TASAVVUR / TEKIRDAG THEOLOGY JOURNAL, cilt.6, sa.2, ss.611-655, 2020 (Hakemli Dergi)
İlahî vahyin son halkası olan Kur’ân, şirk, küfür, nifak ve zulmün her türlüsünden insanlığı kurtarmak için gönderilmiştir. Kur’ân, kendini yeni bir
medeniyyet tasavvuru olarak insanlığa takdim etmiştir. Bunun için kendisine
inananların, onu okuma, anlama ve hayatlarına taşımada rehber olmasını istemektedir. Müslümanlar, Kur’ân’ı sadece telaffuz ederek onun istediği bu
rehberliği tam anlamıyla yerine getirmiş olamazlar. Müslümanlar, hem ellerinde bulunan Kur’ân âyetlerinden ve hem de çevrelerinde yer alan ve her
gün yüz yüze kaldıkları kâinattaki âyetleri tefekkür etmek durumundadırlar.

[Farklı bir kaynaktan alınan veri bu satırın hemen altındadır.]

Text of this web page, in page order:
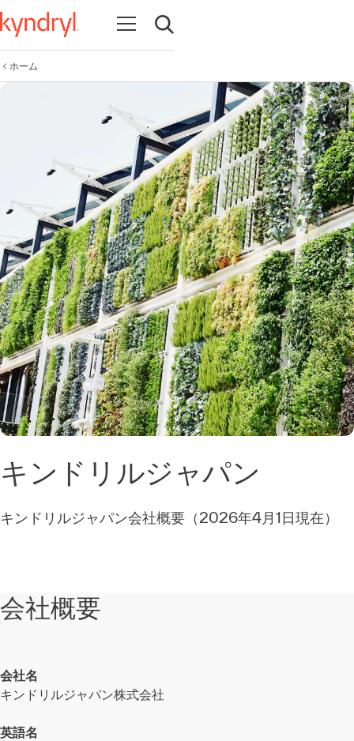
Open navigation
Open search
ホーム
キンドリルジャパン
キンドリルジャパン会社概要（2026年4月1日現在）
会社概要
会社名
キンドリルジャパン株式会社
英語名

Hiç kuşkusuz bugünkü Kur’ân eğitimi yöntemiyle, Kur’ân’ın istediği medeniyet seviyesini ve mü’min kişilikleri oluşturmamız pek mümkün görünmemektedir. Bu makalede Kur’ân’la olan ilişkilerimizin nasıl olması gerektiği ve
toplumsal anlamda değişim ve dönüşümün esasları belirlenmeye çalışılmıştır.